April 17, 2023
Welcome to Lucent Sky AVM version 2303 MR, the first release for 2023. This release includes improvements on binary, source code, and dependency analysis engines, and support for new technology stacks and security standards such as Go 1.20, PHP 8.2, and CWE 4.10. It also gained the ability to pull source code from version control for scanning, support for CSV, JSON, and SARIF report formats, and .NET Standard 2.0 support for the API. To learn more about this release, visit Lucent Sky AVM version 2303 release notes.
Binary analysis for Java applications are now faster and more comprehensive due to improved Intelligent Analysis algorithms and improved JSF and JSP support.

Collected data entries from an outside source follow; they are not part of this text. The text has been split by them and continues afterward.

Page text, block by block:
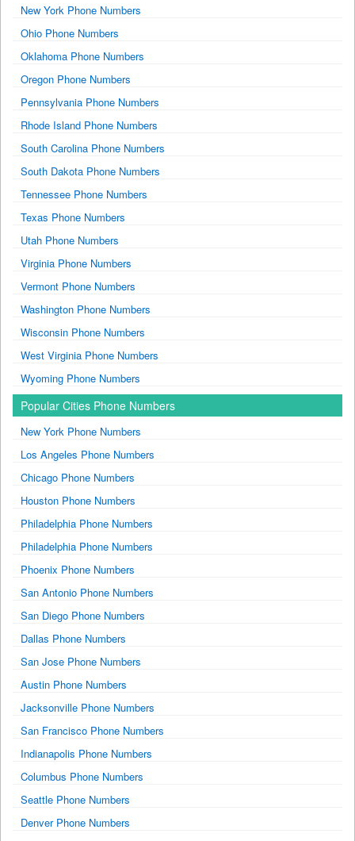
New York Phone Numbers
Ohio Phone Numbers
Oklahoma Phone Numbers
Oregon Phone Numbers
Pennsylvania Phone Numbers
Rhode Island Phone Numbers
South Carolina Phone Numbers
South Dakota Phone Numbers
Tennessee Phone Numbers
Texas Phone Numbers
Utah Phone Numbers
Virginia Phone Numbers
Vermont Phone Numbers
Washington Phone Numbers
Wisconsin Phone Numbers
West Virginia Phone Numbers
Wyoming Phone Numbers
Popular Cities Phone Numbers
New York Phone Numbers
Los Angeles Phone Numbers
Chicago Phone Numbers
Houston Phone Numbers
Philadelphia Phone Numbers
Philadelphia Phone Numbers
Phoenix Phone Numbers
San Antonio Phone Numbers
San Diego Phone Numbers
Dallas Phone Numbers
San Jose Phone Numbers
Austin Phone Numbers
Jacksonville Phone Numbers
San Francisco Phone Numbers
Indianapolis Phone Numbers
Columbus Phone Numbers
Seattle Phone Numbers
Denver Phone Numbers
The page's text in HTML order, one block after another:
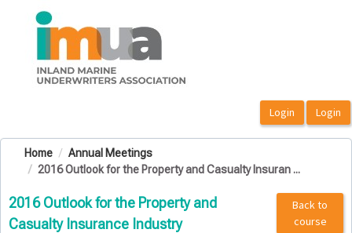
OasisLMS
Home
Annual Meetings
2016 Outlook for the Property and Casualty Insuran ...
2016 Outlook for the Property and
Casualty Insurance Industry
Back to
course
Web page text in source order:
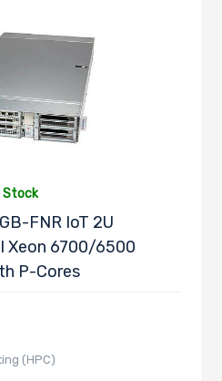
Stock
FNR IoT 2U
Xeon 6700/6500
P-Cores
(HPC)
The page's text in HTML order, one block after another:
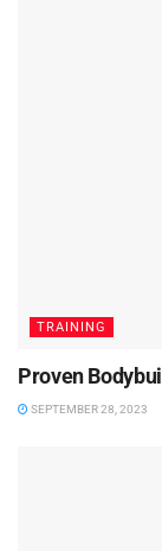
TRAINING
Proven
SEPTEMBER 28, 2023
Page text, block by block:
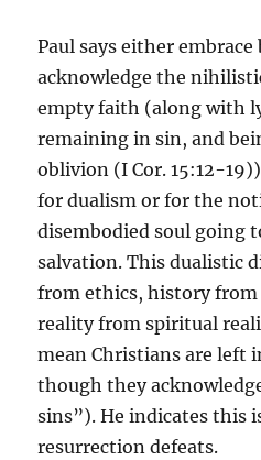
Paul says either
acknowledge the
empty faith (along with
remaining in sin, and
oblivion (I Cor. 15:12-
for dualism or for the
disembodied soul going
salvation. This dualistic
from ethics, history
reality from spiritual
mean Christians are left
though they
sins”). He indicates this
resurrection defeats.
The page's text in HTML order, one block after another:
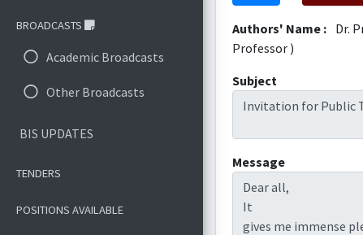
BROADCASTS
Academic Broadcasts
Other Broadcasts
BIS UPDATES
TENDERS
POSITIONS AVAILABLE
Authors' Name : Dr.
Professor )
Subject
Invitation for Public
Message
Dear all,
It
gives me immense
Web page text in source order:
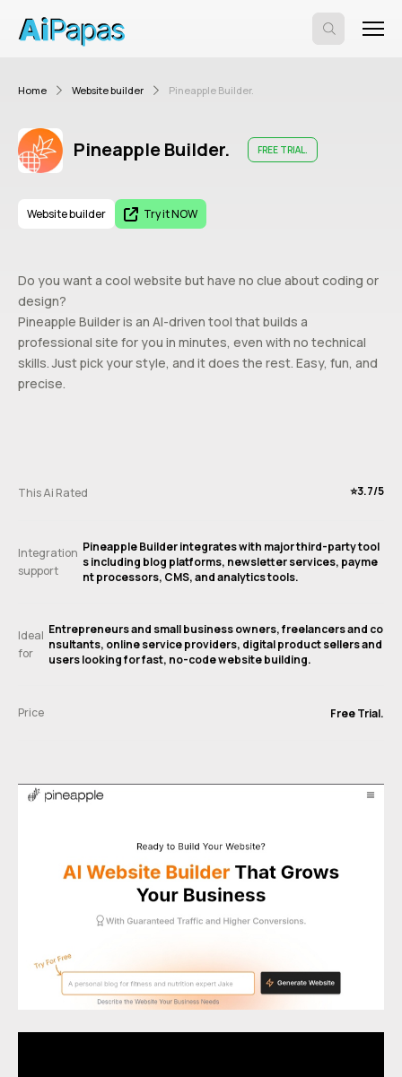
Home Website builder Pineapple Builder.
Pineapple Builder. FREE TRIAL.
Website builder Try it NOW
Do you want a cool website but have no clue about coding or
design?
Pineapple Builder is an AI-driven tool that builds a
professional site for you in minutes, even with no technical
skills. Just pick your style, and it does the rest. Easy, fun, and
precise.
This Ai Rated ⭐️3.7/5
Integration
support
Pineapple Builder integrates with major third-party tool
s including blog platforms, newsletter services, payme
nt processors, CMS, and analytics tools.
Ideal
for
Entrepreneurs and small business owners, freelancers and co
nsultants, online service providers, digital product sellers and
users looking for fast, no-code website building.
Price Free Trial.
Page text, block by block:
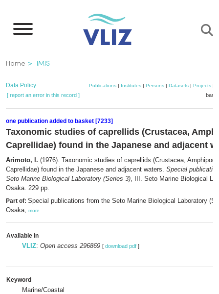
main
Breadcrumb
Home IMIS
Data Policy Publications | Institutes | Persons | Datasets | Projects
[ report an error in this record ]
one publication added to basket [7233]
Taxonomic studies of caprellids (Crustacea,
Caprellidae) found in the Japanese and adjacent
Arimoto, I. (1976). Taxonomic studies of caprellids (Crustacea,
Caprellidae) found in the Japanese and adjacent waters. Special
Seto Marine Biological Laboratory (Series 3), III. Seto Marine Biological
Osaka. 229 pp.
Part of: Special publications from the Seto Marine Biological Laboratory
Osaka, more
Available in
VLIZ: Open access 296869 [ download pdf ]
Keyword
Marine/Coastal
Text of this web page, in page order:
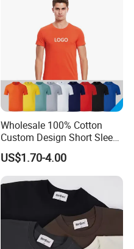
Wholesale 100% Cotton
Custom Design Short Sleeve
T Shirt for Adults
US$1.70-4.00
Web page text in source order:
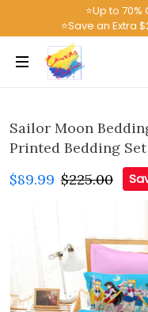
⭐Up to
⭐Save an Extra
Sailor Moon
Printed Bedding Set
$89.99 $225.00
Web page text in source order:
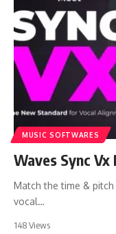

The dependency analysis engine has improved artifact detection for Java application and further false positive reduction. The analysis engines are also more capable of recognizing custom security libraries derived from common security libraries such as OWASP ESAPI.
CSV, JSON, and SARIF reports can be generated alongside XML reports, enabling additional interoperability between Lucent Sky AVM and issue tracking and vulnerability management systems.
Go applications using Go 1.20 and PHP applications using PHP 8.2 are now supported. Vulnerability categorization and information have been updated to CWE 4.10. The weakness policy group for PCI DSS have been separated into two policy groups, one for PCI DSS v3.2.1 and one for PCI DSS v4.0. The current PCI DSS weakness policy group will be migrated to PCI DSS v4.0. To learn more about Lucent Sky AVM and the requirements of PCI DSS v3.2.1 and v4.0, visit Lucent Sky AVM for PCI DSS Compliance .
When integrating Lucent Sky AVM with software development lifecycle, it is common for scans to be initiated by a continuous integration pipeline, and pushing the source code to a Lucent Sky AVM for scanning. Version 2303 MR includes the ability to pull source code from a version control repository for scanning. In scenarios that is not practical to push the source code, users can configure Lucent Sky AVM to pull source code from a Git or TFVC repository for scanning. This feature supports popular Git and TFVC repositories, such as those provided by Azure DevOps, BitBucket, GitHub, and GitLab. To learn more about how to scan an application from version control, visit Scan an application from version control .
The API assemblies have been migrated from .NET Framework 4.8 to .NET Standard 2.0, enabling client applications to be built with latest .NET technologies such as .NET 7 while maintaining compatibility with clients built with .NET Framework.
If you are using Lucent Sky AVM Enterprise or Standard Edition (either on-premise or cloud) and have an active subscription, you can update to 2303 MR immediately. Our support team will reach out to you shortly to schedule an update. If you are using Lucent Sky AVM On-Demand, your server will be updated to 2303 MR in the next few days.